* _Task requirements_
In the copy, keep every record exact and leave out all images.
---- Records for this task
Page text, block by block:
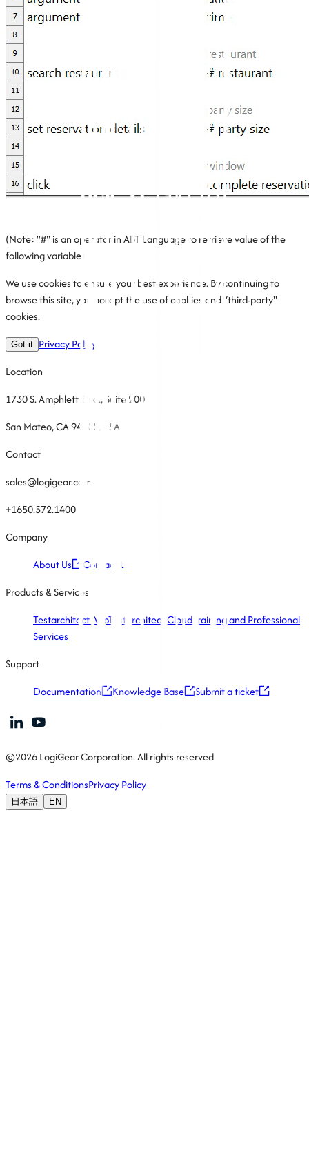
(Note: "#" is an operator in ABT Language to retrieve value of the
following variable)
We use cookies to ensure your best experience. By continuing to
browse this site, you accept the use of cookies and “third-party"
cookies.
Got it Privacy Policy
Location
1730 S. Amphlett Blvd., Suite 200
San Mateo, CA 94402, USA
Contact
sales@logigear.com
+1650.572.1400
Company
About Us
Contact Us
Products & Services
Testarchitect AppTestarchitect Cloud Training and Professional
Services
Support
Documentation
Knowledge Base Submit a ticket
©2026 LogiGear Corporation. All rights reserved
Terms & ConditionsPrivacy Policy
日本語 EN
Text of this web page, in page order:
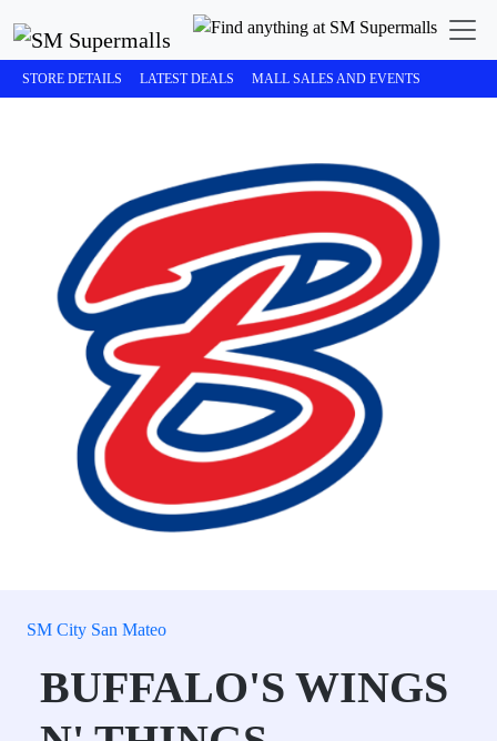
STORE DETAILS LATEST DEALS MALL SALES AND EVENTS
SM City San Mateo
BUFFALO'S WINGS
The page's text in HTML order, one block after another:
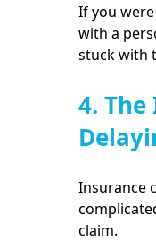
If you
with a
stuck with
4.
Insurance
claim.
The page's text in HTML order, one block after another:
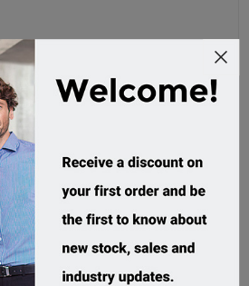
Cummerbund Extender
5WCE
Custom Order
$6.95 incl tax
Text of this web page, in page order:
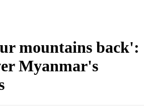
mountains back':
Myanmar's
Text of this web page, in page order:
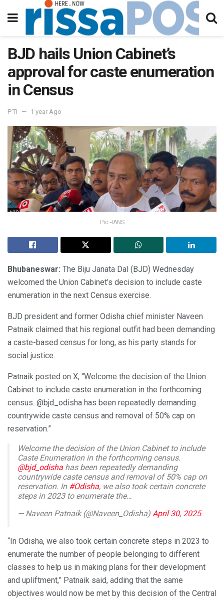
BJD hails Union Cabinet’s
approval for caste enumeration
in Census
PTI 1 year Ago
Pic -IANS
Bhubaneswar: The Biju Janata Dal (BJD) Wednesday
welcomed the Union Cabinet’s decision to include caste
enumeration in the next Census exercise.
BJD president and former Odisha chief minister Naveen
Patnaik claimed that his regional outfit had been demanding
a caste-based census for long, as his party stands for
social justice.
Patnaik posted on X, “Welcome the decision of the Union
Cabinet to include caste enumeration in the forthcoming
census. @bjd_odisha has been repeatedly demanding
countrywide caste census and removal of 50% cap on
reservation.”
Welcome the decision of the Union Cabinet to include
Caste Enumeration in the forthcoming census.
@bjd_odisha has been repeatedly demanding
countrywide caste census and removal of 50% cap on
reservation. In #Odisha, we also took certain concrete
steps in 2023 to enumerate the…
— Naveen Patnaik (@Naveen_Odisha) April 30, 2025
“In Odisha, we also took certain concrete steps in 2023 to
enumerate the number of people belonging to different
classes to help us in making plans for their development
and upliftment,” Patnaik said, adding that the same
objectives would now be met by this decision of the Central
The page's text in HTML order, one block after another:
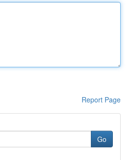
Report Page
Go
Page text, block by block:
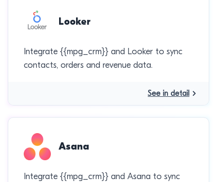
--------
* _Result_
Page text, block by block:
(Note: "#" is an operator in ABT Language to retrieve value of the
following variable)
We use cookies to ensure your best experience. By continuing to
browse this site, you accept the use of cookies and “third-party"
cookies.
Got it Privacy Policy
Location
1730 S. Amphlett Blvd., Suite 200
San Mateo, CA 94402, USA
Contact
sales@logigear.com
+1650.572.1400
Company
About Us
Contact Us
Products & Services
Testarchitect AppTestarchitect Cloud Training and Professional
Services
Support
Documentation
Knowledge Base Submit a ticket
©2026 LogiGear Corporation. All rights reserved
Terms & ConditionsPrivacy Policy
日本語 EN
Text of this web page, in page order:
STORE DETAILS LATEST DEALS MALL SALES AND EVENTS
SM City San Mateo
BUFFALO'S WINGS
The page's text in HTML order, one block after another:
If you
with a
stuck with
4.
Insurance
claim.
The page's text in HTML order, one block after another:
Cummerbund Extender
5WCE
Custom Order
$6.95 incl tax
Text of this web page, in page order:
mountains back':
Myanmar's
Text of this web page, in page order:
BJD hails Union Cabinet’s
approval for caste enumeration
in Census
PTI 1 year Ago
Pic -IANS
Bhubaneswar: The Biju Janata Dal (BJD) Wednesday
welcomed the Union Cabinet’s decision to include caste
enumeration in the next Census exercise.
BJD president and former Odisha chief minister Naveen
Patnaik claimed that his regional outfit had been demanding
a caste-based census for long, as his party stands for
social justice.
Patnaik posted on X, “Welcome the decision of the Union
Cabinet to include caste enumeration in the forthcoming
census. @bjd_odisha has been repeatedly demanding
countrywide caste census and removal of 50% cap on
reservation.”
Welcome the decision of the Union Cabinet to include
Caste Enumeration in the forthcoming census.
@bjd_odisha has been repeatedly demanding
countrywide caste census and removal of 50% cap on
reservation. In #Odisha, we also took certain concrete
steps in 2023 to enumerate the…
— Naveen Patnaik (@Naveen_Odisha) April 30, 2025
“In Odisha, we also took certain concrete steps in 2023 to
enumerate the number of people belonging to different
classes to help us in making plans for their development
and upliftment,” Patnaik said, adding that the same
objectives would now be met by this decision of the Central
The page's text in HTML order, one block after another:
Report Page
Go
Page text, block by block:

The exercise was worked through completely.